I have had the batch pipeline running successfully (CloudFront + EmrEtlRunner + Redshift) for a couple of months now, and recently tried out the --use-persistent-jobflow option in hopes of speeding up the rate that I can load into Redshift. The option, however, seems to break the run by not creating either the [archive_enriched] or [archive_shredded] EMR steps.
Recreating the error looks something like this:
Run snowplow-emr with --use-persistent-jobflow for the first time, creating the cluster --> runs all steps and completes successfully
Run snowplow-emr again with --use-persistent-jobflow --> re-using the cluster, runs all steps up to [rdb_load], then runs [archive_shredded], then finishes. It does not create the [archive_enriched] step.
Run snowplow-emr a 3rd time with --use-persistent-jobflow --> error “There seems to be an ongoing run of EmrEtlRunner: Cannot safely add enrichment step to jobflow,
s3://snowplow-emr-etl/enriched/good/ is not empty”
This issue seems to be happening consistently in the couple hours I have spent debugging it. EMR runs using an existing cluster skip either [archive_shredded] or [archive_enriched] step.

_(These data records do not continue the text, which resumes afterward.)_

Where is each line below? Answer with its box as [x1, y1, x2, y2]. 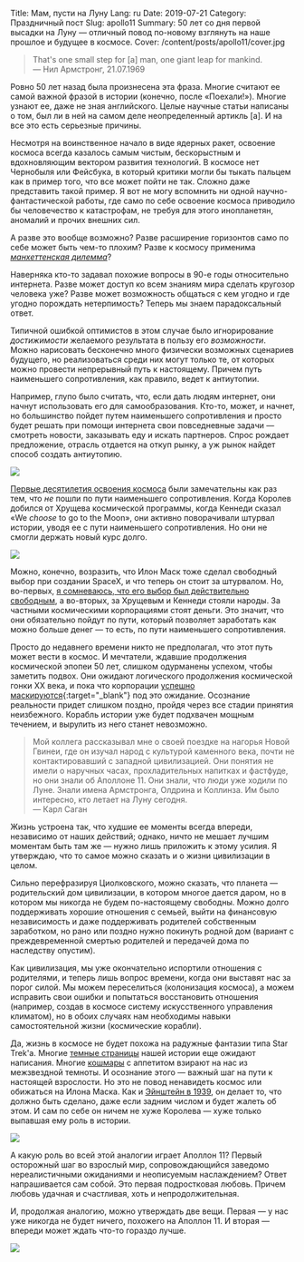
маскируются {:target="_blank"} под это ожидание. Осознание [10, 690, 251, 700]
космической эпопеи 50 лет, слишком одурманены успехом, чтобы [10, 661, 273, 671]
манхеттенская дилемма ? [10, 251, 112, 262]
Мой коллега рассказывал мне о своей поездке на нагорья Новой [32, 737, 290, 747]
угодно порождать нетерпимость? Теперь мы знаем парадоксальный [10, 298, 281, 308]
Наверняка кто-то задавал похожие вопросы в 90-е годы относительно [10, 269, 289, 279]
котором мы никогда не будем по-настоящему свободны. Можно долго [10, 897, 290, 907]
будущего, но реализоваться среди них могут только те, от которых [10, 354, 275, 365]
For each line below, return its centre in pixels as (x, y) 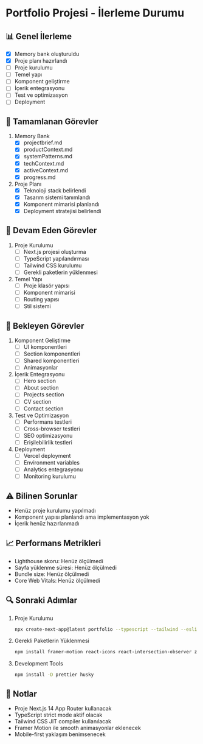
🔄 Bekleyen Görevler (45, 326)
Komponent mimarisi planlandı (61, 204)
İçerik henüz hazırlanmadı (47, 523)
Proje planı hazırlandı (41, 61)
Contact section (43, 409)
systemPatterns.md (48, 156)
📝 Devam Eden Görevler (51, 230)
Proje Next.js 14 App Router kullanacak (63, 708)

Is this a known issue? Is --use-persistent-jobflow compatible with the CloudFront collector setup? I am on EmrEtlRunner version 0.34.1. Happy to provide any additional information about the issue.
@thedstrom, typically persistent cluster is used when the data is processed in real-time and thus could be available more often for batch to prepare the files for Redshift data load. Using Cloudfront collector means having the data available for processing in EMR not more often than once an hour.
It might be more sensible to have your EMR cluster configured in a way your data is processed faster. That means selecting the suitable EC2 instance types and providing the appropriate Spark configuration.
Having said that I don’t think the data produced by Cloudfront would be treated any different on the persistent cluster (we do not use Cloudfront collector ourselves to be honest).
Your described scenario appears to be a temporary glitch whereby enriched files failed to be moved by AWS S3DictCp utility utlized by EmrEtlRunner. The recovery would mean archiving the enriched files manually as the shredded files have been archived already.
One of the possible reason for failed archiving is lots of either empty files or directories that S3DistCp utility leave behind when using either s3n or s3a protocols with your buckets in EmrEtlrunner configuration file. It is advisable to do a regular clean-up of those files.
This corresponds to R113. I would advise to upgrade to the latest R115 as one similar issue was fixed in the release.
I suppose you get 3 warnings in a row that it is not possible to submit a step and the job continues its execution without the step while it should fail. Have you looked at stdout and stderr to understand the behavior?
@ihor and @egor Thanks for the quick responses. Looking back at the logs, yes I was getting the error submitting steps, which would explain why they were missing:
D, [2019-10-14T17:35:13.872683 #24145] DEBUG -- : Initializing EMR jobflow
W, [2019-10-14T17:35:38.052701 #24145] WARN -- : Got an error while trying to submit a jobflow step: [archive_enriched] s3-dist-cp: Enriched S3 -> Enriched Archive S3
W, [2019-10-14T17:35:40.077746 #24145] WARN -- : Got an error while trying to submit a jobflow step: [archive_enriched] s3-dist-cp: Enriched S3 -> Enriched Archive S3
W, [2019-10-14T17:35:44.113545 #24145] WARN -- : Got an error while trying to submit a jobflow step: [archive_enriched] s3-dist-cp: Enriched S3 -> Enriched Archive S3
I will upgrade my version and see if it helps. For cleaning up the empty files and directories left behind by S3DictCp, are you referring to the run=... files and folders left behind in enriched/good, shredded/bad, etc.?
Depending on how you reference the buckets in your config.yml you will get either empty (zero bytes) files (s3n) or empty “run” directories (s3a) in good bucket. Internally, we execute a python script that locates zero-byte objects and deletes them from the bucket to keep the bucket “clean”. As the objects grow in number it might affect EmrEtlRunner performance as S3DistCp utility has to scan more and more objects.